DragonFly: Single mmWave Radar 3D Localization of Highly Dynamic Tags in GPS-Denied Environments

TL;DR

DragonFly is a novel mmWave radar system that accurately localizes highly dynamic tags in 3D within GPS-denied environments, enabling advanced indoor tracking for industrial applications.

Contribution

It introduces the first mmWave backscatter system utilizing MIMO radar for 3D localization of fast-moving tags with a Doppler disambiguation algorithm and a low-power dielectric lens-based tag.

Findings

Median 3D localization accuracy of 12 cm

Effective tracking of tags moving at 10 m/s and 4 m/s^2

Range up to 50 meters

Abstract

The accurate localization and tracking of dynamic targets, such as equipment, people, vehicles, drones, robots, and the assets that they interact with in GPS-denied indoor environments is critical to enabling safe and efficient operations in the next generation of spatially aware industrial facilities.
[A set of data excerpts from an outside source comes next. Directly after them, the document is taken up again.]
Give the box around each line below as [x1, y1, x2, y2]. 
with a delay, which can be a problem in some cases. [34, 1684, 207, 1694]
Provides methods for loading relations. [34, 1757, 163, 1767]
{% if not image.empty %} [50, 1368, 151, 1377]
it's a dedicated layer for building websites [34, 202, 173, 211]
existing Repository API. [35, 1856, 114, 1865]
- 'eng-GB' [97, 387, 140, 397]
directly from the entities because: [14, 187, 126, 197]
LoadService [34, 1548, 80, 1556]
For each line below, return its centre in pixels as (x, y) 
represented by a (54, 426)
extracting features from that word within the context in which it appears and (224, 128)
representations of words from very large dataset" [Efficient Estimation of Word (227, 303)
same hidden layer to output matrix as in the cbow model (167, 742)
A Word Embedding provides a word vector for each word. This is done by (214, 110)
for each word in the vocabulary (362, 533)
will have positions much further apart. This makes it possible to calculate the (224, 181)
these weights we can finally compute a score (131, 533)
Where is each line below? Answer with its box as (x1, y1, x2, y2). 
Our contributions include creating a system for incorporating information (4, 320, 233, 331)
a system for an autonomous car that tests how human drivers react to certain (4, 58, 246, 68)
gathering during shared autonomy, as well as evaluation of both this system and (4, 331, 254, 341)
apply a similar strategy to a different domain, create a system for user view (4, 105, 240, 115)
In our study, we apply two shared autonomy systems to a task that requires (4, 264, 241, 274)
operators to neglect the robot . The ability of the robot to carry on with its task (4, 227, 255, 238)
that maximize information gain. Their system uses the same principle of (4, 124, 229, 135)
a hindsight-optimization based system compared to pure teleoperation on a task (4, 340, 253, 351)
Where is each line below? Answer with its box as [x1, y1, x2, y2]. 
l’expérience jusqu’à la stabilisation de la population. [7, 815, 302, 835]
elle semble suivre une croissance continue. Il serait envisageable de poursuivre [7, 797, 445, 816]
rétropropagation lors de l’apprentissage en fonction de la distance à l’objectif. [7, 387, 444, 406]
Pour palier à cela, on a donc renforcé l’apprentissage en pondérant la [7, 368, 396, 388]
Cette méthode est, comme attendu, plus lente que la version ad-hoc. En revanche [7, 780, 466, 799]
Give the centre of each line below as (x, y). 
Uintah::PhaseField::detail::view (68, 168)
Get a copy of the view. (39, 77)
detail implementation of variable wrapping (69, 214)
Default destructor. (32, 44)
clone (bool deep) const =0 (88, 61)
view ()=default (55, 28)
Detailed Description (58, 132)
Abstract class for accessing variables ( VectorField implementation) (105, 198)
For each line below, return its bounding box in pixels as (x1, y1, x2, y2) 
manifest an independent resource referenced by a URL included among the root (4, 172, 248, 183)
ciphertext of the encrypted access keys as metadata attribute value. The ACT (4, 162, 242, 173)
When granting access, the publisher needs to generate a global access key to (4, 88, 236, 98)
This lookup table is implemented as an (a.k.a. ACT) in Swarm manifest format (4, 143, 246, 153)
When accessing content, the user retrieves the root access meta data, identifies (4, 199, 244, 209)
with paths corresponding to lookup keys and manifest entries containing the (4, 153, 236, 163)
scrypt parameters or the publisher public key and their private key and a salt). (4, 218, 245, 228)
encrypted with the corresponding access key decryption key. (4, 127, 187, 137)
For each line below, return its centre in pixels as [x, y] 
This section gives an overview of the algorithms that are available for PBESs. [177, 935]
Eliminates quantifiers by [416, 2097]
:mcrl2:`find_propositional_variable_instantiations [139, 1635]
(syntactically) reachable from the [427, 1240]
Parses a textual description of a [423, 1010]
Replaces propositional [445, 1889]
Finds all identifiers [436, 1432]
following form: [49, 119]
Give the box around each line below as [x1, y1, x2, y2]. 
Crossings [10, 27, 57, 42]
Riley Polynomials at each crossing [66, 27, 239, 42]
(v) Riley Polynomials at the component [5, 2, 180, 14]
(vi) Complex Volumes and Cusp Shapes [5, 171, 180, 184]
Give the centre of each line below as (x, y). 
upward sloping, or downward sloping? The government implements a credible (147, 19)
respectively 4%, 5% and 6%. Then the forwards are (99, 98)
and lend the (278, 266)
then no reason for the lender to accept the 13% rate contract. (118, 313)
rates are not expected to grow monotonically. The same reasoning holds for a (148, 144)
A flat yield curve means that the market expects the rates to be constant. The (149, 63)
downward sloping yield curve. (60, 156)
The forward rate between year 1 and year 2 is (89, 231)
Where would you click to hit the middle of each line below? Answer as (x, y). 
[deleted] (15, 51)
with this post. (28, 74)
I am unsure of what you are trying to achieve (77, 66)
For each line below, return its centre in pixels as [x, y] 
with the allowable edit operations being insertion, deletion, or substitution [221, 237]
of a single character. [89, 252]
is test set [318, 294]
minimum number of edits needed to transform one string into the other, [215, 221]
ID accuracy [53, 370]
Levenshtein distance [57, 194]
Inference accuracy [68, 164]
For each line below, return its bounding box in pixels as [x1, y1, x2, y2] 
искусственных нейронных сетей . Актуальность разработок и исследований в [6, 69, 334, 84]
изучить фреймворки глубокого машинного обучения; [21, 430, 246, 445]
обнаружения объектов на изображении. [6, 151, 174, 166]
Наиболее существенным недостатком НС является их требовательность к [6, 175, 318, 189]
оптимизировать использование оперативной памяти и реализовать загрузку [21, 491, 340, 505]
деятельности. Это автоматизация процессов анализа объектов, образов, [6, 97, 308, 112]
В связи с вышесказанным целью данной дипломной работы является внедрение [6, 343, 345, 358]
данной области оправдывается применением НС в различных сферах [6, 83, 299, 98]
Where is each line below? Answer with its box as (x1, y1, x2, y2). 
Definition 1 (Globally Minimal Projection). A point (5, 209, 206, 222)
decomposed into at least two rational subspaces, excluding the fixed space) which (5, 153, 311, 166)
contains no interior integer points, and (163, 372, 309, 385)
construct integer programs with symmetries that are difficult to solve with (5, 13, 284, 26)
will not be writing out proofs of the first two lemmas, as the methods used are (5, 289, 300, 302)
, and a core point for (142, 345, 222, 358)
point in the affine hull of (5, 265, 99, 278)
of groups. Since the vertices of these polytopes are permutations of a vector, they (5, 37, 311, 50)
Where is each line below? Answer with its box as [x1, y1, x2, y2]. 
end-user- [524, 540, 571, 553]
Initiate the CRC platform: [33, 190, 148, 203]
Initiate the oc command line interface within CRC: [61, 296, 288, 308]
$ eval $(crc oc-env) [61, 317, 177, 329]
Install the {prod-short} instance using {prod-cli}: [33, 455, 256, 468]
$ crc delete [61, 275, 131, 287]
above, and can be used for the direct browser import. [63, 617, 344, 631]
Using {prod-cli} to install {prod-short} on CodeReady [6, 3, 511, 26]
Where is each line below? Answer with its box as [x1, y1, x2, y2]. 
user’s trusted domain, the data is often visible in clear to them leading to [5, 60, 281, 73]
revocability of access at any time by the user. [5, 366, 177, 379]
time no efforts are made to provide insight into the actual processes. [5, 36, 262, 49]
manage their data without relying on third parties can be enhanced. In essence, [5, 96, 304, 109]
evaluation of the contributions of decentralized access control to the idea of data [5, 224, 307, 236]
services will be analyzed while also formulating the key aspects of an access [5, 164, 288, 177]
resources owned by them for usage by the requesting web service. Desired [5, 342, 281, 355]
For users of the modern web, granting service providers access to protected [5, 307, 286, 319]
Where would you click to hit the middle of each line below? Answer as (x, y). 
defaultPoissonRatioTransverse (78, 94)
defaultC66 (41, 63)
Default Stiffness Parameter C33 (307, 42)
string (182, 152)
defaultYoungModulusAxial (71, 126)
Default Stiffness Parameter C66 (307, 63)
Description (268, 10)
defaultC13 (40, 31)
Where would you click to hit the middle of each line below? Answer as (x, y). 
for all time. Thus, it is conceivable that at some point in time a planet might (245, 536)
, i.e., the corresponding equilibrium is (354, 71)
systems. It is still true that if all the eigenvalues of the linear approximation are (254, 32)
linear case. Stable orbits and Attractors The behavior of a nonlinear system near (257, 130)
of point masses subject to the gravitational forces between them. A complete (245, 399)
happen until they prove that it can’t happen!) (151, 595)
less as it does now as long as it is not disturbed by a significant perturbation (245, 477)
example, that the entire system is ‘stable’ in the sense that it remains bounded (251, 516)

This paper presents DragonFly , a 3D localization system of highly dynamic backscatter tags using a single MIMO mmWave radar. The system delivers the first demonstration of a mmWave backscatter system capable of exploiting the capabilities of MIMO radars for the 3D localization of mmID tags moving at high speeds and accelerations at long ranges by introducing a critical Doppler disambiguation algorithm and a fully integrated cross-polarized dielectric lens-based mmID tag consuming a mere 68 uW. DragonFly was extensively evaluated in static and dynamic configurations, including on a flying quadcopter, and benchmarked against multiple baselines, demonstrating its ability to track the positions of multiple tags with a median 3D accuracy of 12 cm at speeds and acceleration on the order of 10 m/s and 4 m/s^2 and at ranges of up to 50m.